Data were analyzed using a two-tailed Student's t test. Error bars indicate the SD. Replicates were biological, independent experiments.

We further characterized iPSCs generated with the reprogramming strategy plan B. Two iPSCs, HM1-iPS and HF1-iPS, generated from healthy male and female adult UCs were selected for further characterization. These two iPSCs showed typical hESC morphology (Figures S1A and S1B) and could be well expanded on Matrigel in mTeSR1 medium. They maintained normal karyotype and AP positivity during multiple passaging (Figures S1C–S1F). PCR analysis confirmed that these iPSC colonies had no transgene expression or genomic integration (Figure S1G). Typical pluripotency genes such as OCT4, SSEA4, TRA-1-60, and TRA-1-81 were activated and detected by fluorescence-activated cell sorting (FACS) (Figure S1H). Moreover, both OCT4 and NANOG promoters were demethylated in these iPSCs based on the bisulfate sequencing analysis (Figure S1I). Upon injection into NOD/SCID mice, they formed typical teratomas containing tissues from all three germ layers (Figure S1J). In addition, we performed whole-genome transcriptome analysis on iPSCs generated with SMs. Four iPSCs from different batches of hUCs generated with SMs showed little difference to hESCs, H1, in terms of whole-genome transcriptome as well as expression of selected pluripotent genes (Figures S1N–S1P). Taking all the data together, we developed an optimized approach to enable iPSC generation from poorly proliferating hUCs and low reprogramming efficiency.

Minimizing SM Treatment during hUC Reprogramming

Although adding SMs dramatically promotes hUC reprogramming, too much SM treatment raised the concern about generating more unwanted genetic or epigenetic mutations (Wu et al., 2013). Thus, we sought to examine whether some SMs could be removed during the whole reprogramming process. HM9, an hUC line isolated from a healthy male, was used for the testing. The reprogramming efficiency went down by about half when all six SMs were withdrawn at later expansion stage (RM + 5M [ACTPN in RM]-mTeSR1) and was more dramatically reduced upon withdrawal at the early induction stage (RM-mTeSR1 + 6M [ACTPN + PD in mTeSR1]) (Figure 1J). These data indicate that SM exposure at the early stage is much more critical for reprogramming. Therefore, for highly proliferating hUCs, SMs could be removed at the later stage (RM + 5M-mTeSR1, referred to as plan A) for iPSC generation (Figure 3A). We then examined whether we could further remove some individual SMs at the early induction stage to reprogram those highly proliferating hUCs. Two hUCs with different proliferation rates, HF14-P3 (high) and HF14-P5 (low), were used for further analysis. For HF14-P5 with low proliferation, the reprogramming efficiency was significantly reduced when C, N, or P was withdrawn, while removal of A or T had little effect. These data suggested that C, N, and P played important roles in reprogramming poorly proliferating hUCs (HF14-P5) (Figure 1K).

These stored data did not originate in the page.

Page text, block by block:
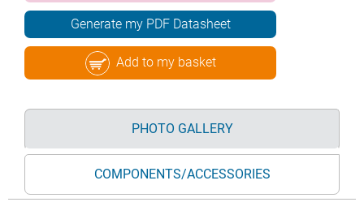
Generate my PDF Datasheet
Add to my basket
PHOTO GALLERY
COMPONENTS/ACCESSORIES
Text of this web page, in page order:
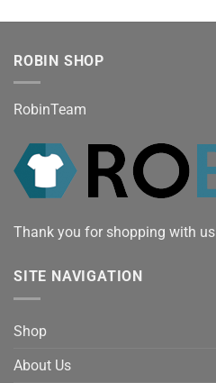
ROBIN SHOP
RobinTeam
Thank you for shopping with us
SITE NAVIGATION
Shop
About Us
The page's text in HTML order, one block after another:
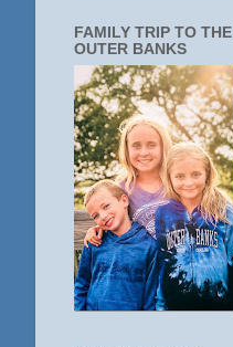
FAMILY TRIP TO THE
OUTER BANKS
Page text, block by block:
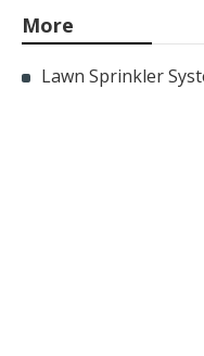
More
Lawn Sprinkler
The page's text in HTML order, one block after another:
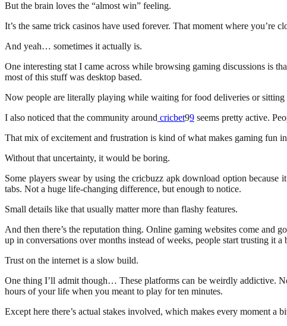
But the brain loves the “almost win” feeling.
It’s the same trick casinos have used forever. That moment where
And yeah… sometimes it actually is.
One interesting stat I came across while browsing gaming discussions is
most of this stuff was desktop based.
Now people are literally playing while waiting for food deliveries or
I also noticed that the community around cricbet99 seems pretty active.
That mix of excitement and frustration is kind of what makes gaming fun
Without that uncertainty, it would be boring.
Some players swear by using the cricbuzz apk download option
tabs. Not a huge life-changing difference, but enough to notice.
Small details like that usually matter more than flashy features.
And then there’s the reputation thing. Online gaming websites come
up in conversations over months instead of weeks, people start trusting it a
Trust on the internet is a slow build.
One thing I’ll admit though… These platforms can be weirdly addictive.
hours of your life when you meant to play for ten minutes.
Except here there’s actual stakes involved, which makes every moment a
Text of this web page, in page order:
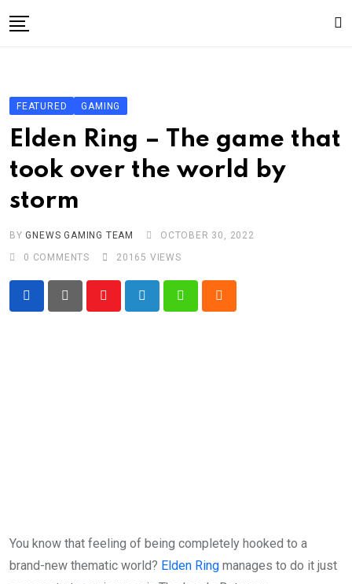
to
Game News
Sport
Technology
Write For Us!
FEATURED GAMING
Elden Ring – The game that
took over the world by
storm
BY GNEWS GAMING TEAM
OCTOBER 30, 2022
0 COMMENTS 20165 VIEWS
You know that feeling of being completely hooked to a
brand-new thematic world? Elden Ring manages to do it just
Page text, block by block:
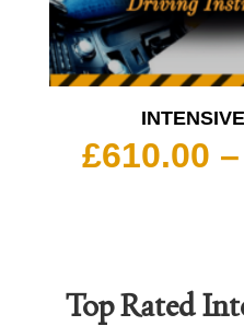
£610.00 –
Top Rated
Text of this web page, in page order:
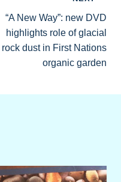
“A New Way”: new DVD
highlights role of glacial
rock dust in First Nations
organic garden
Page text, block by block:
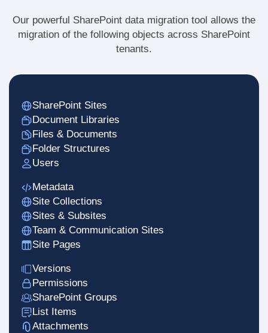
Our powerful SharePoint data migration tool allows the
migration of the following objects across SharePoint
tenants.
SharePoint Sites
Document Libraries
Files & Documents
Folder Structures
Users
Metadata
Site Collections
Sites & Subsites
Team & Communication Sites
Site Pages
Versions
Permissions
SharePoint Groups
List Items
Attachments
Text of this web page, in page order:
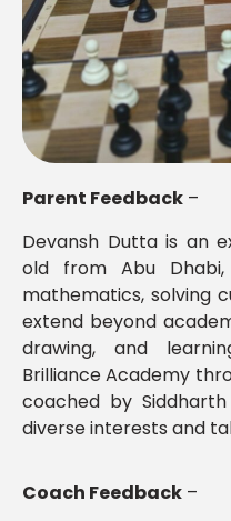
Parent Feedback –
Devansh Dutta is an
old from Abu
mathematics, solving
extend beyond
drawing, and
Brilliance Academy
coached by
diverse interests and
Coach Feedback –
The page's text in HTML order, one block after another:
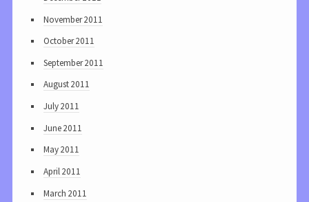
November 2011
October 2011
September 2011
August 2011
July 2011
June 2011
May 2011
April 2011
March 2011
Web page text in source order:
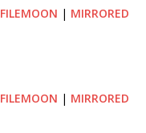
FILEMOON | MIRRORED
FILEMOON | MIRRORED
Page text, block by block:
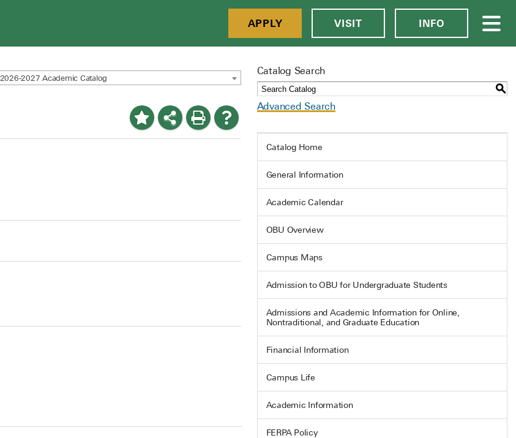
APPLY
VISIT INFO
2026-2027 Academic Catalog
Catalog Search
S
Advanced Search
Catalog Home
General Information
Academic Calendar
OBU Overview
Campus Maps
Admission to OBU for Undergraduate Students
Admissions and Academic Information for Online,
Nontraditional, and Graduate Education
Financial Information
Campus Life
Academic Information
FERPA Policy
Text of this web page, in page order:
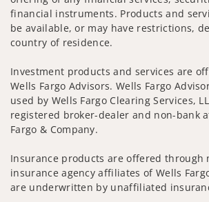
financial instruments. Products and
be available, or may have restrictions,
country of residence.
Investment products and services are
Wells Fargo Advisors. Wells Fargo
used by Wells Fargo Clearing Services,
registered broker-dealer and non-bank
Fargo & Company.
Insurance products are offered through
insurance agency affiliates of Wells
are underwritten by unaffiliated
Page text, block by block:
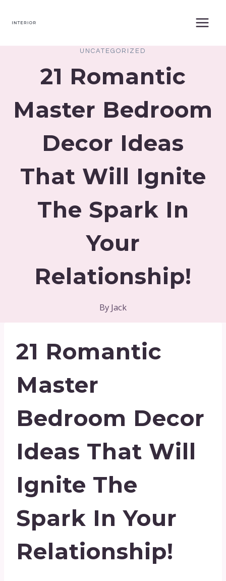
UNCATEGORIZED
21 Romantic
Master Bedroom
Decor Ideas
That Will Ignite
The Spark In
Your
Relationship!
By Jack
21 Romantic
Master
Bedroom Decor
Ideas That Will
Ignite The
Spark In Your
Relationship!
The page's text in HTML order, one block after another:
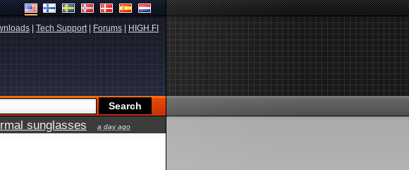
Tech Support| Forums HIGH.FI
sunglasses a day ago
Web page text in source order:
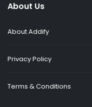
About Us
About Addify
Privacy Policy
Terms & Conditions

For HF14-P3 with higher proliferation, the reprogramming efficiency was significantly reduced when C was withdrawn, but not A, T, or P (Figure 1L). Based on these findings, we suggest that to reprogram highly proliferating hUCs, N could be omitted, while for poorly proliferating hUCs, A and T could be removed. In addition, we found that SM treatment inhibited the genes reported to be barriers to reprogramming (Qin et al., 2014) (Figure 1M), which could be part of the mechanism for these SMs in promoting hUC reprogramming.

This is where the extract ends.